病因そのものにアプローチする治療の考え方ではなく、クライエントの思考や認知の「歪み」に対して働きかけて、認知と行動の変容を促していくことに特徴があります。認知行動療法では認知理論や情報処理理論などを使ってその人の認知や思考過程にアプローチしていくのです。
クライエント自身が抱えている「問題」のうち問題となっている「思考」や「行動」に焦点をあてているわけですから、例えば「うつ病」や「精神疾患」を根本から治療するという戦略ではありません。クライエントの当面の課題や問題に対処する方法をクライエントが自ら習得するというくらいに考えたほうがういいかもしれません。
「悲しい(あるいは不安)」という感情を手にしているのは、「絶対的に悲しい(不安な)状況」があるからではなく「ある状況」に対する「情報処理(思考)」の結果「悲しい(不安)」という感情を手にしている。
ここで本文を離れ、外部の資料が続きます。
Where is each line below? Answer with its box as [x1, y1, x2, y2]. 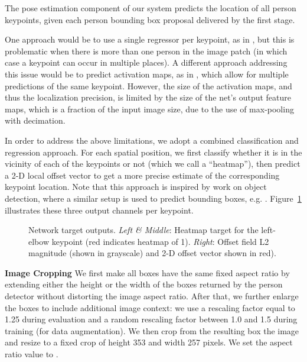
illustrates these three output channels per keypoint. [5, 203, 194, 216]
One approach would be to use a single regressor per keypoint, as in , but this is [5, 33, 295, 46]
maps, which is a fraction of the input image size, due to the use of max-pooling [5, 102, 294, 115]
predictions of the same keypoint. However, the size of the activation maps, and [5, 79, 292, 92]
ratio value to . [5, 348, 58, 360]
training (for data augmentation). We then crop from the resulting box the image [5, 324, 299, 337]
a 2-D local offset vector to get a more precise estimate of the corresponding [5, 169, 280, 181]
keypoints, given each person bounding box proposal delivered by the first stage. [5, 13, 295, 25]
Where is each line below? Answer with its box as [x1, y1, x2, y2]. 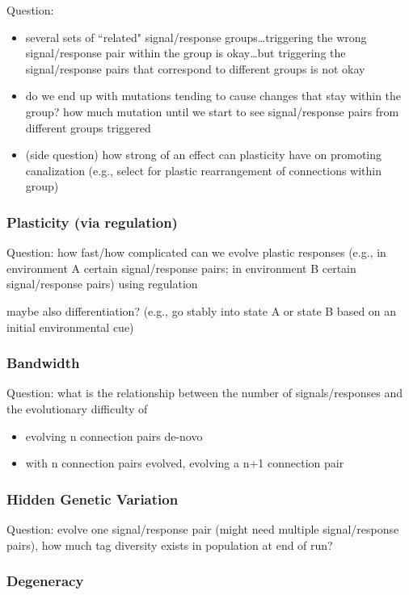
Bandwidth [6, 353, 80, 373]
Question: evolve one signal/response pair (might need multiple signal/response [6, 520, 399, 537]
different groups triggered [25, 119, 151, 136]
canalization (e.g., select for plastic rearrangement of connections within [25, 161, 382, 178]
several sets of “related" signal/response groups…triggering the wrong [25, 28, 367, 45]
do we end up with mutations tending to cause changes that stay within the [25, 87, 402, 104]
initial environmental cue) [6, 318, 134, 335]
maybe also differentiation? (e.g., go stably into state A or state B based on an [6, 302, 397, 319]
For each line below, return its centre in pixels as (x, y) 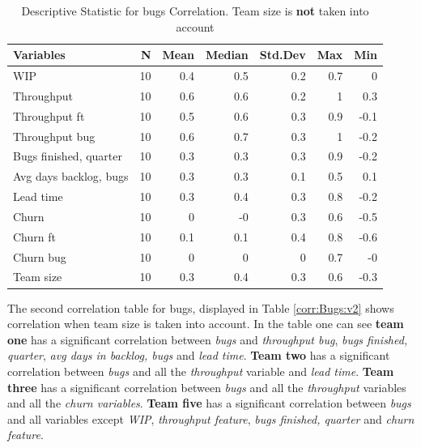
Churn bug (40, 256)
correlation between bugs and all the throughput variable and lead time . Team (201, 371)
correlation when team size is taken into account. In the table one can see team (206, 324)
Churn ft (34, 236)
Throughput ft (49, 115)
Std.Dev (283, 55)
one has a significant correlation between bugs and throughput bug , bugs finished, (208, 339)
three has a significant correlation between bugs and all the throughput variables (207, 387)
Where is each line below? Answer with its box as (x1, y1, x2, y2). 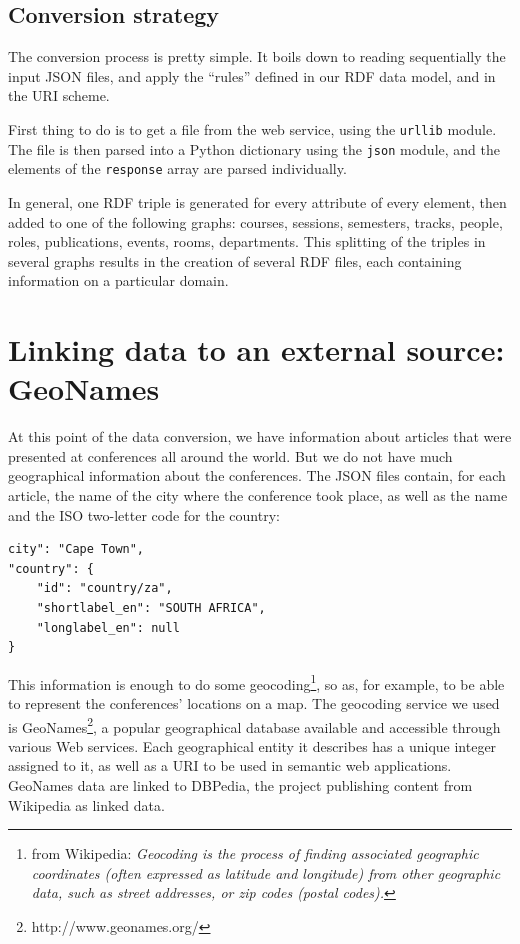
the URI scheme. (8, 85, 110, 106)
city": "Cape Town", (8, 542, 145, 557)
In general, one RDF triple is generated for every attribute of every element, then (8, 191, 507, 212)
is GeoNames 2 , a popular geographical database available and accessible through (8, 713, 501, 737)
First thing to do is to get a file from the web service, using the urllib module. (8, 118, 497, 139)
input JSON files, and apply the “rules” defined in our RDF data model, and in (8, 65, 496, 86)
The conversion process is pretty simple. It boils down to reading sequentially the (8, 46, 506, 67)
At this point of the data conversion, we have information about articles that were (8, 426, 512, 447)

認知行動療法においては、クライエントが認識した事柄が「事実」であるかどうかを最初に問題にすることはありません。実際にクライエントが考え出した(自分の意識の中につくりだした世界)認識に影響を受けて、クライエントの日常の行動や感情は作り出されている、という仮説に基づいて提供される支援的な関わりということになります。うつ病圏の人たちは自身の否定的(ネガティブ)な認知の影響を受けて、社会的に不適切な行動や感情を決めているというふうに考えることになります。
ひとは現実世界をありのままに受け止めているのではなく、その人なりの要素を通して認知し、受け取っているのだということを理解するように促しています。
強いストレスなどによって、この認知に偏りが起きているときに、不安が強くなったり、非適応的な行動を起こしてしまったりすると考えていきます。
認知行動療法ではこの「思考」→「気分」→「行動」の悪循環(スパイラル)を課題にしていくのです。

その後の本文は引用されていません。